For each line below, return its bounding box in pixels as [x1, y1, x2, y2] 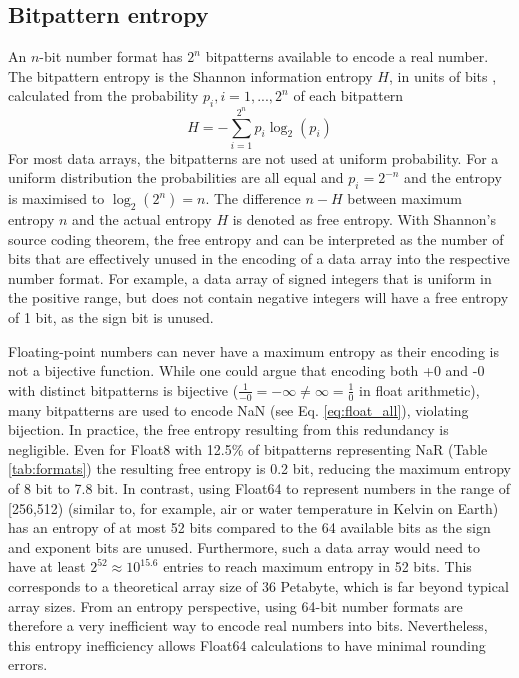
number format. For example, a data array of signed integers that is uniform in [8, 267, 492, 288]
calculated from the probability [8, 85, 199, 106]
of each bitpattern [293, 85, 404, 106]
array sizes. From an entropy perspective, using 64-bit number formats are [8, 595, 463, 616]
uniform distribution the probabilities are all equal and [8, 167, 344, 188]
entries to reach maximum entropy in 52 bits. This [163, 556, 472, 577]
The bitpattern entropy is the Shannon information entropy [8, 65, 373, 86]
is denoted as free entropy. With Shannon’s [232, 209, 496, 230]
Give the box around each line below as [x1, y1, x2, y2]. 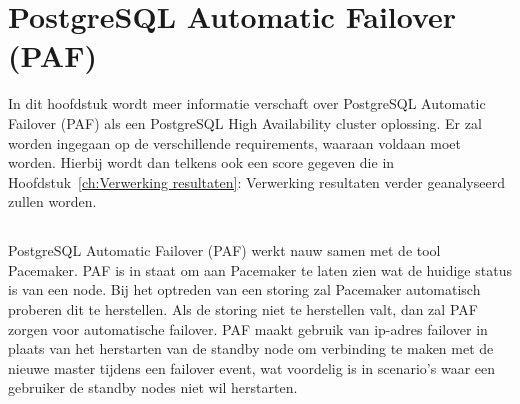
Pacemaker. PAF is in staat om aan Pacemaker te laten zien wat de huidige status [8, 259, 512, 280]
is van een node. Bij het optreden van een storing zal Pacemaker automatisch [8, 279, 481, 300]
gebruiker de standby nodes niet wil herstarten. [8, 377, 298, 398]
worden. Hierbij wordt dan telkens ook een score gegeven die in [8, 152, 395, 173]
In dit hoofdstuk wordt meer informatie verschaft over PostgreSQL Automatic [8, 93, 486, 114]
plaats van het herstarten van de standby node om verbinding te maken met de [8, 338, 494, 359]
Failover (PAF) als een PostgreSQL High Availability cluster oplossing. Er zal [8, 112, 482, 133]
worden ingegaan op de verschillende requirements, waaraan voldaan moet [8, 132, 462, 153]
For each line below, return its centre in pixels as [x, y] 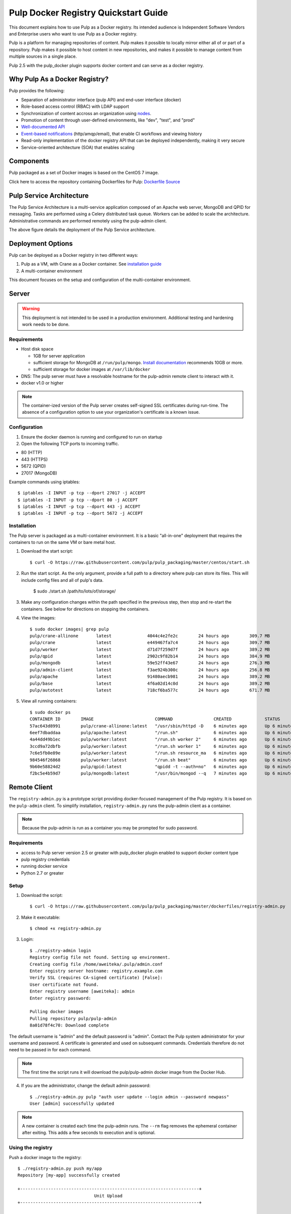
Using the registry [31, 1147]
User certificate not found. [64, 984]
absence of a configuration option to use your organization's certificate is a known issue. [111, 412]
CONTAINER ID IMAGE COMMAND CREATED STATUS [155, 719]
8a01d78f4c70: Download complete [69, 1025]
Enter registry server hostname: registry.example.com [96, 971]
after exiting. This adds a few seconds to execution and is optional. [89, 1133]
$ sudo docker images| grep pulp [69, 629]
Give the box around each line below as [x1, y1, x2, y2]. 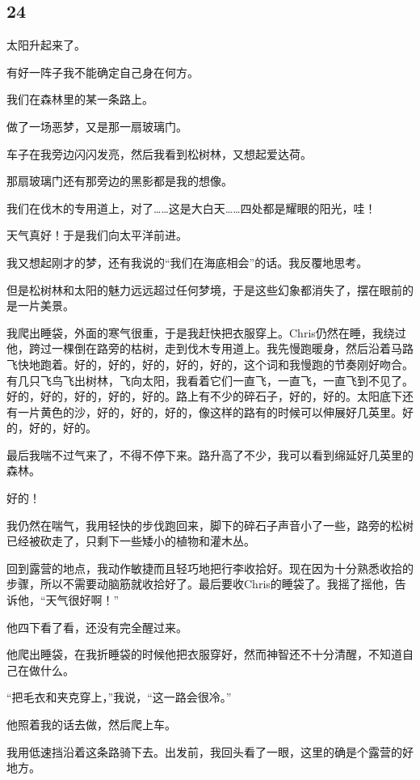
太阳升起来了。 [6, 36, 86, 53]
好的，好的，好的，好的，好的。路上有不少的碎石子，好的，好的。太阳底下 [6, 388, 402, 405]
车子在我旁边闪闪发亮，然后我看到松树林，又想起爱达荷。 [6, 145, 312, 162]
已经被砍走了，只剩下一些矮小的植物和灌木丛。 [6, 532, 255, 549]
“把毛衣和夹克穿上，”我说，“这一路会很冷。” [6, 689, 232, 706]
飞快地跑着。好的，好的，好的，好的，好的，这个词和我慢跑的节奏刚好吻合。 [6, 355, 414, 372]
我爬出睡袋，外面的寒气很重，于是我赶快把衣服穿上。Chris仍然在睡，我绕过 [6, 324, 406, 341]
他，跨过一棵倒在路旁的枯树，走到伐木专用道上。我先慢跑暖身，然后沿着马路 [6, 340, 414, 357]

━━━━━━━━━━━━━━━━━━━━━━━━━━━━━━

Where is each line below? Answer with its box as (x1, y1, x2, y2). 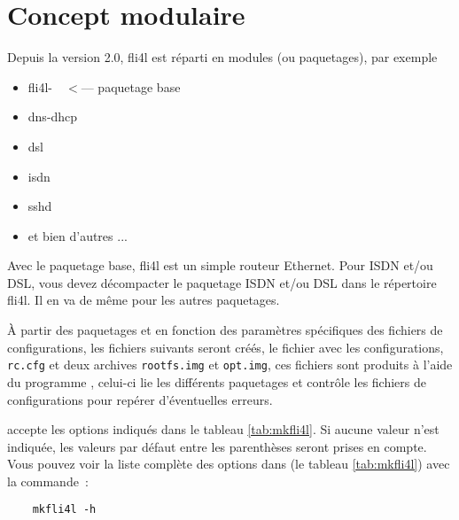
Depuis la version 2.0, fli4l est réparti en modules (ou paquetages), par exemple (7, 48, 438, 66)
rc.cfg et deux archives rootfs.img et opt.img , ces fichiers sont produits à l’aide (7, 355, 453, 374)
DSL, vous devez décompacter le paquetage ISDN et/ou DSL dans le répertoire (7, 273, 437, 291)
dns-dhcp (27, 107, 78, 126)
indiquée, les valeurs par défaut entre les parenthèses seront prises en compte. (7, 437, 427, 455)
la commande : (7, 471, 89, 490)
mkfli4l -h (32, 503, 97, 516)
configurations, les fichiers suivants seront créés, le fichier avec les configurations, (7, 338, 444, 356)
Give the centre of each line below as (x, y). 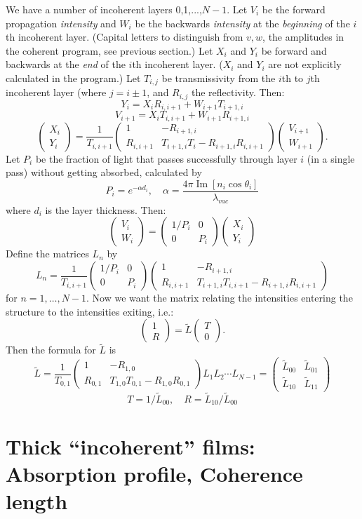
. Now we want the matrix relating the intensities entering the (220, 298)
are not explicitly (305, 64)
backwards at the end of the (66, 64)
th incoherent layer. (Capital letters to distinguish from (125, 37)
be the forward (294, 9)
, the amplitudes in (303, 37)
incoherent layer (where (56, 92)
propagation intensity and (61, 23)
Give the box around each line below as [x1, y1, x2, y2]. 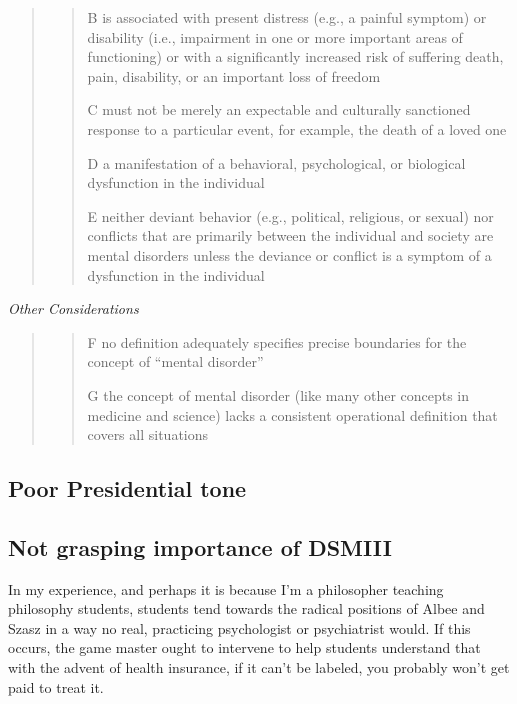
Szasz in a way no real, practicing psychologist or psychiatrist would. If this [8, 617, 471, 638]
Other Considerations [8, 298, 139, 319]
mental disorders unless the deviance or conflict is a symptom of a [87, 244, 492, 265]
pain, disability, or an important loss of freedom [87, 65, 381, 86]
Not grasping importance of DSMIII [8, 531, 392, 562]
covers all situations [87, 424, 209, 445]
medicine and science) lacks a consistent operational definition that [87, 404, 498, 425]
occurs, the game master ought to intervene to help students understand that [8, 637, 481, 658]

━━━━━━━━━━━━━━━━━━━━━━━━━━━━━━

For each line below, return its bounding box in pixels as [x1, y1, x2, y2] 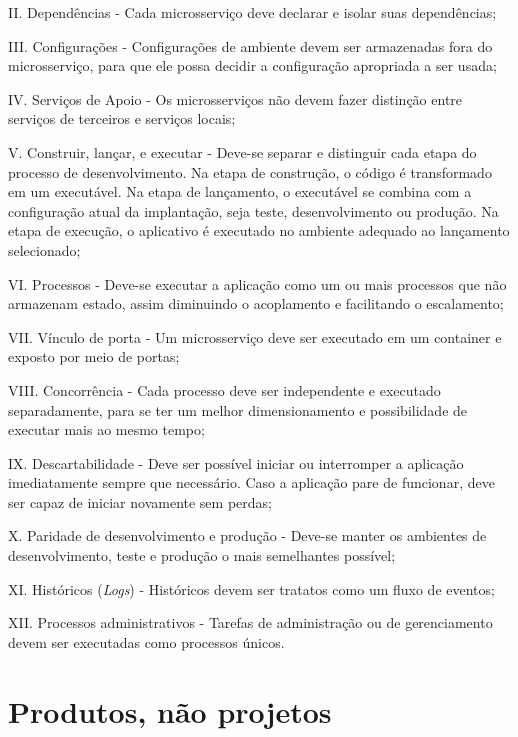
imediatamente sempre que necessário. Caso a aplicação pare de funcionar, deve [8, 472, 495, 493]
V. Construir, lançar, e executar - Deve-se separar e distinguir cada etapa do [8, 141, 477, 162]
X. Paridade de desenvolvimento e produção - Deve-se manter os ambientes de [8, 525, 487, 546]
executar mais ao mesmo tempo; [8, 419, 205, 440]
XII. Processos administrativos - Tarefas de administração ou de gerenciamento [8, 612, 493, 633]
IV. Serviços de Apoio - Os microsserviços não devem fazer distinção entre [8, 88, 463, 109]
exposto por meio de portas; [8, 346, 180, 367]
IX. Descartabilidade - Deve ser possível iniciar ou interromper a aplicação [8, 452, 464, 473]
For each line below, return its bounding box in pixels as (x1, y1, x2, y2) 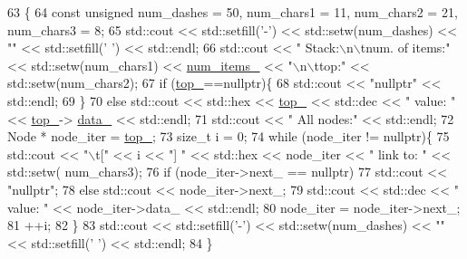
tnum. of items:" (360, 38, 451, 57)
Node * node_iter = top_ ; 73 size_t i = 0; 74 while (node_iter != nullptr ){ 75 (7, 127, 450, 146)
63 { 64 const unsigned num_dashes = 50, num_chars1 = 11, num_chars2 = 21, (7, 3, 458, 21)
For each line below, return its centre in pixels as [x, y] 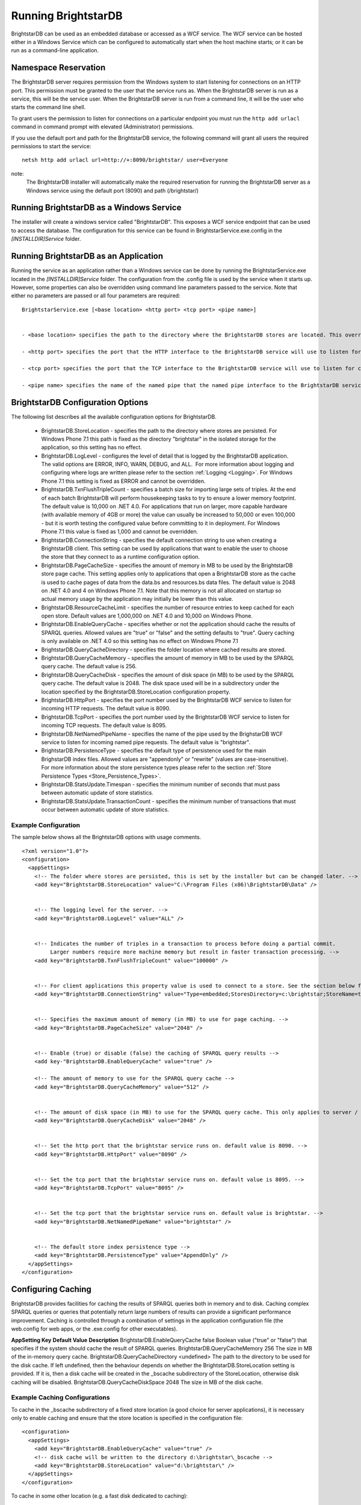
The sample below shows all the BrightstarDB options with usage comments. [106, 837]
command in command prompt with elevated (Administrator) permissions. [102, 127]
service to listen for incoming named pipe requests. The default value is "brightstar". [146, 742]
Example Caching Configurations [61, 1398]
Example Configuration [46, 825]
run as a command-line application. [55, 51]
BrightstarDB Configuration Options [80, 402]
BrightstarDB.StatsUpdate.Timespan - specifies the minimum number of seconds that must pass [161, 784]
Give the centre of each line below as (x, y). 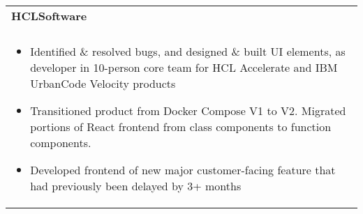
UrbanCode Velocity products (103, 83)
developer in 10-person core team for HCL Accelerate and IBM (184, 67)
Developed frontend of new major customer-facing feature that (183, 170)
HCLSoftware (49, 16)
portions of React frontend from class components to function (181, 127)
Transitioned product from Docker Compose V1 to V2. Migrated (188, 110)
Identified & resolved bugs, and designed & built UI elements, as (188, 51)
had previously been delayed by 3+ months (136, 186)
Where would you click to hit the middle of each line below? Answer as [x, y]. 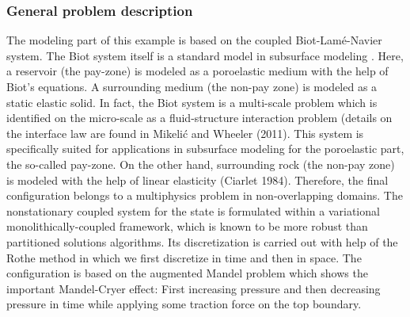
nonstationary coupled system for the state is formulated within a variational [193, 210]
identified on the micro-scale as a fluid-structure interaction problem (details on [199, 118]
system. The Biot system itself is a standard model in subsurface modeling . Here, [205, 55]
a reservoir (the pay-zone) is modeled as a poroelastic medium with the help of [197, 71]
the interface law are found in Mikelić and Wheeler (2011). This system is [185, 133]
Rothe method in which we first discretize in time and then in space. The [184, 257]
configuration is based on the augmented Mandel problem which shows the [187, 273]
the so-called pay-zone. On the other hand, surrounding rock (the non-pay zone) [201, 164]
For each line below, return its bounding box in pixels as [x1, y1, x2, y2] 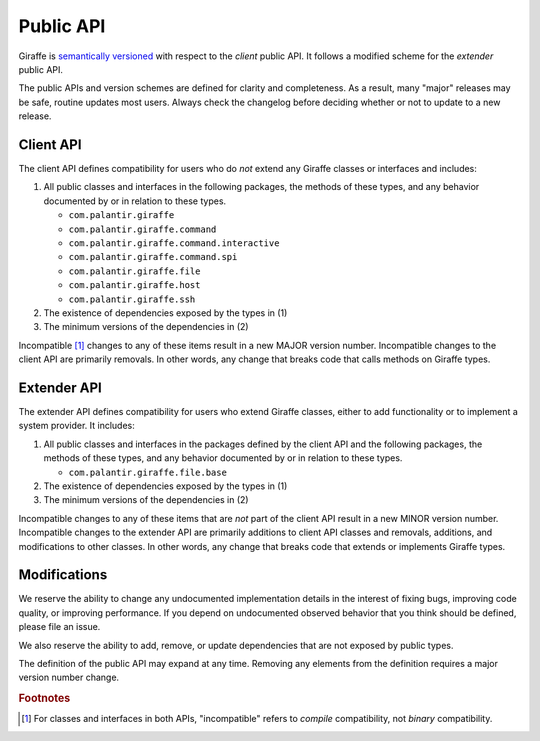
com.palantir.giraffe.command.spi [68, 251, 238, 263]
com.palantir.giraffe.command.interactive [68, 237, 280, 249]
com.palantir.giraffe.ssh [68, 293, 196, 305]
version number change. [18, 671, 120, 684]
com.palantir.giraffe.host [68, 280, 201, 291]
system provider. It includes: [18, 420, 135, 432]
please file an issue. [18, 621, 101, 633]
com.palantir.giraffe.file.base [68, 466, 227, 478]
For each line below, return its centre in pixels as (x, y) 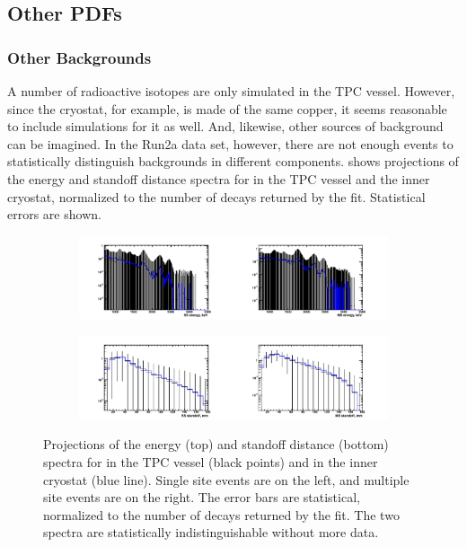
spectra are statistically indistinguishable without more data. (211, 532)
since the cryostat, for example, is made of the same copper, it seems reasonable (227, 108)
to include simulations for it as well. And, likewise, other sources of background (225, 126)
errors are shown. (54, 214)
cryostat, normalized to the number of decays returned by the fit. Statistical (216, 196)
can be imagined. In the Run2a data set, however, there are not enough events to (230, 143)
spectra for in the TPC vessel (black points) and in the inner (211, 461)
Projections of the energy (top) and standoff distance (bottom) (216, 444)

━━━━━━━━━━━━━━━━━━━━━━━━━━━━━━

PROBLEM REQUIREMENTS
Copy out the range of lines above starting at the line with "medicine and science)" and ending at the line with "occurs, the game", exactly and including both.

SOLUTION TO THIS PROBLEM
medicine and science) lacks a consistent operational definition that [87, 404, 498, 425]
occurs, the game master ought to intervene to help students understand that [8, 637, 481, 658]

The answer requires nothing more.